Chacun cherche son site (de rencontre)
Infidèle ? Chrétien ? Gay ? Moustachu ? Chaque « catégorie » de population est susceptible de trouver âme sœur à son pied dans ce qui évoque beaucoup un vaste hypermarché de la rencontre.
dans l’hebdo N° 1363-1365 Acheter ce numéro
Il y en a pour tous les goûts. Vous êtes pauvre ? Allez sur « Meetcrunch », un site de rencontres entièrement gratuit. Vous ne supportez de parler qu’à des gens de gauche ? « Gauche Rencontre » est fait pour vous (existe aussi pour la droite et le centre). Vous aimez les moustaches ? « Stachepassions » ! Les variantes sont infinies depuis la création du précurseur des sites de rencontres, Meetic, en 2001. Le Web hexagonal compte plus d’un millier de sites de dating, sur lesquels quatre Français sur dix se sont déjà inscrits au moins une fois [^2]. Et le marché est plus vigoureux que jamais : les plateformes rivalisent de nouvelles technologies et de modes de recherche plus performants les uns que les autres. « Les sites se “ringardisent” avec le temps, il faut toujours innover », estime Florent Steiner, cofondateur d’AdopteUnMec, 21,5 millions d’euros de chiffre d’affaires, 10 millions d’inscrits… et lui-même en passe d’être détrôné. « Meetic a été dépassé par AdopteUnMec, qui a lui-même été dépassé par Tinder. Chaque nouvelle appli rend son prédécesseur démodé », s’amuse Brice*, 30 ans, utilisateur de ces plateformes depuis cinq ans. La société de consommation a-t-elle conquis nos cœurs ? À l’instar d’AdopteUnMec.com, qui arbore un petit Caddie pour logo, les sites de rencontres utilisent, dans leur fonctionnement même, les techniques de la grande distribution pour rechercher le partenaire parfait. Première étape, trouver le bon site qui mènera vers la « cible » adéquate. « Les sites se structurent et se différencient en fonction de trois éléments principaux : l’identité sexuelle, les caractéristiques sociales de la population ciblée et la catégorisation normative en différents “types” de relations amoureuses et sexuelles », explique la sociologue Marie Bergström [^3]. Autrement dit, un gay se rendra sur Grindr, un bon chrétien sur Iktoos et un adepte de l’amour infidèle jettera son dévolu sur Gleeden…

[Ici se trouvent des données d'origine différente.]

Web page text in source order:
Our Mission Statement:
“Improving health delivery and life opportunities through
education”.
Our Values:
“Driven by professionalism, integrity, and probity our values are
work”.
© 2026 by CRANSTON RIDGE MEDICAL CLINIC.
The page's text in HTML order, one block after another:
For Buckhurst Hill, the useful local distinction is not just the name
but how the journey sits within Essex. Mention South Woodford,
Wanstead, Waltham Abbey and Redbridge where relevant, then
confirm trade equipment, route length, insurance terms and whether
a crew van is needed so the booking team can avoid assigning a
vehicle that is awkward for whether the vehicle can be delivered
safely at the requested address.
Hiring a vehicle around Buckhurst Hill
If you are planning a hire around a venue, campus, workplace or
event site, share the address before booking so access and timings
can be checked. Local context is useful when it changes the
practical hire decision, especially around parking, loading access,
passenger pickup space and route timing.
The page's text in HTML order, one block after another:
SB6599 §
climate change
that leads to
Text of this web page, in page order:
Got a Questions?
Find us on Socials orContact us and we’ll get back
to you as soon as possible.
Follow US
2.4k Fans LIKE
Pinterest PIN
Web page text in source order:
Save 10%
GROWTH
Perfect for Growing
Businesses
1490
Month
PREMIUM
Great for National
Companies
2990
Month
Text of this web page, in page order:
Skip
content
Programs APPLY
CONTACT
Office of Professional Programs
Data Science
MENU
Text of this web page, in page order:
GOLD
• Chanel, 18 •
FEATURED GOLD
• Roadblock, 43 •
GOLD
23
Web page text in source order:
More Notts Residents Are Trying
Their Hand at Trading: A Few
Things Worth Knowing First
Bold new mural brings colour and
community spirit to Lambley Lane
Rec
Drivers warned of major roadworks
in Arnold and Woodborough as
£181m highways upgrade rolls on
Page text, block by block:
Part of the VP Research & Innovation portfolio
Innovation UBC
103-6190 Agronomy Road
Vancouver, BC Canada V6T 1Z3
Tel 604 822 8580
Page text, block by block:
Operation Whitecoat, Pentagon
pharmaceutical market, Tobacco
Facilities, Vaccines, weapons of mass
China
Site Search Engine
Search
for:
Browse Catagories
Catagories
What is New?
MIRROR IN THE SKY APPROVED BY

Chez ces successeurs de l’antique Minitel rose, peu de place pour l’aléatoire. Âge, lieu d’habitation, description physique avec ou sans photo, personnalité, profession… Il faut rapidement tout passer au crible pour éviter la moindre « erreur » dans sa recherche éperdue. On zappe au moindre critère non conforme à ses attentes, à grand renfort de « coups de cœur » ou de blocages sur liste noire. « La recherche active d’un partenaire dans un espace qui y est consacré est rapidement assimilée à l’achat de services sexuels, décrypte encore Marie Bergström [^4]. Très loin de l’idéal romantique du hasard et du destin, le couple y transparaît comme le produit d’un accord négocié. » Au risque de perdre ce qui fait la magie de la rencontre amoureuse : l’inattendu. Brice le reconnaît : « On obtient tout ce qu’on veut quand on veut, mais on perd la satisfaction d’obtenir le numéro d’une fille après lui avoir parlé pendant cinq heures à une soirée. C’est dommage. » Ce qui n’empêche pas cet utilisateur de Tinder – la dernière application en vogue, qui permet de géolocaliser une partenaire en temps réel – de continuer à privilégier la rencontre virtuelle. « Il est vrai que cela nous coupe de personnes qui ne nous correspondent pas sur le papier mais qui auraient pu nous plaire dans la vraie vie, reconnaît Solène Paillet, responsable de la communication de Gleeden, qui, grâce à ses campagnes de pub provoc, s’est positionné comme le principal site de relations extraconjugales. En revanche, notre outil permet de faire beaucoup plus de rencontres. »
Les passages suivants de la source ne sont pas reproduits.